Cloning block devices online using Software RAID - kvisle
http://www.redpill-linpro.com/sysadvent//2015/12/06/data_migration_with_md.html
======
grifferz
Creating RAID devices and rebooting twice (once to start using the RAID
device, and again to stop using it afterwards) seems excessive here. I do this
sort of thing with a script very much like lvmsync:

[http://theshed.hezmatt.org/lvmsync/](http://theshed.hezmatt.org/lvmsync/)

except that it works on any block device, not just LVM.

If implementing your own script instead of lvmsync all you need to do is dd
off the block device while the VM is running, shut the VM down and then dd
only the changed chunks. This can be achieved by reading both the source
device and the target device, hashing the chunks and comparing hashes to tell
if you need to write the chunk again.

You don't care that the source device is changing under you as you're reading
it, because all you're trying to do is get an initial rough copy of the data.
The final sync with the VM shut off gets all the changes and makes it
consistent.

I typically see single digit changed megabytes per gigabyte of active
filesystem, so the final sync goes very quickly.

This also has the advantage that it works in any scenario you have a block
device, so would work for OP's host connected to two SANs, but also when you
have two hosts each with local storage.

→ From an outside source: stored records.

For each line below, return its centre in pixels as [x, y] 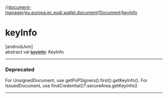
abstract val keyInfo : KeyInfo [34, 51]
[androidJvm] [19, 46]
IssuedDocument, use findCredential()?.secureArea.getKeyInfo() [71, 86]
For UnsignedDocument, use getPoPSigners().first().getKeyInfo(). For [76, 80]
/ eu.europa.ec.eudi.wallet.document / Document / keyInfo [80, 12]
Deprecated [20, 69]
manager [14, 12]
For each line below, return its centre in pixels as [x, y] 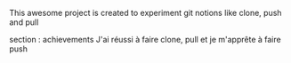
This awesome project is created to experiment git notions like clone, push [145, 13]
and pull [24, 22]
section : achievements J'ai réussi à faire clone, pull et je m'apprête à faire [145, 39]
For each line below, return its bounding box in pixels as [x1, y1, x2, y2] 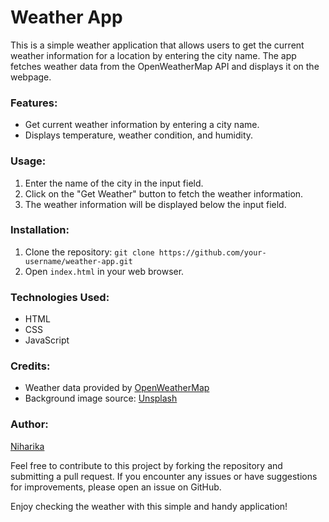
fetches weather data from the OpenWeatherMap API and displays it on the [10, 60, 320, 72]
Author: [10, 417, 49, 431]
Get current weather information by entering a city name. [24, 119, 260, 131]
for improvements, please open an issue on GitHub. [10, 481, 222, 493]
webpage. [10, 71, 52, 83]
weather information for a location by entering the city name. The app [10, 49, 297, 61]
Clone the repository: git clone [24, 246, 155, 258]
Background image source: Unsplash [24, 392, 178, 405]
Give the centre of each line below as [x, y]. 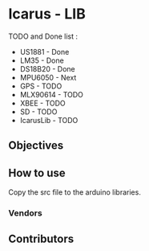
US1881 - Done [44, 51]
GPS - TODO [41, 86]
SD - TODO [38, 111]
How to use [37, 173]
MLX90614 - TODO [52, 94]
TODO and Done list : [43, 36]
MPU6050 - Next [48, 77]
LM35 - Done [42, 60]
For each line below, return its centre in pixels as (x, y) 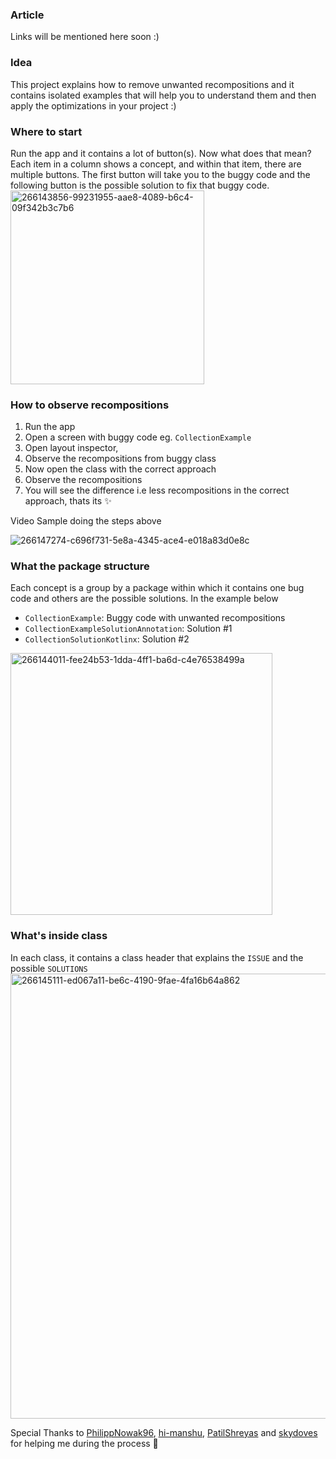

You can just do it over SSH.

Another thing you can do is to play with xnbd to put a proxy block device on
the destination:

[https://bitbucket.org/hirofuchi/xnbd/wiki/Home#!scenario-2-s...](https://bitbucket.org/hirofuchi/xnbd/wiki/Home#!scenario-2-simple-
proxy-server-distributed-copy-on-write)

That may be helpful if the storage is local to each host and is truly massive,
as a VM on the destination host can use the NBD block device and be unaware
that it is proxying requests back to the original host for data it does not
have.

Eventually the data will all be synced across to the target host and then the
VM can be rebooted to switch back to the non-NBD local block device.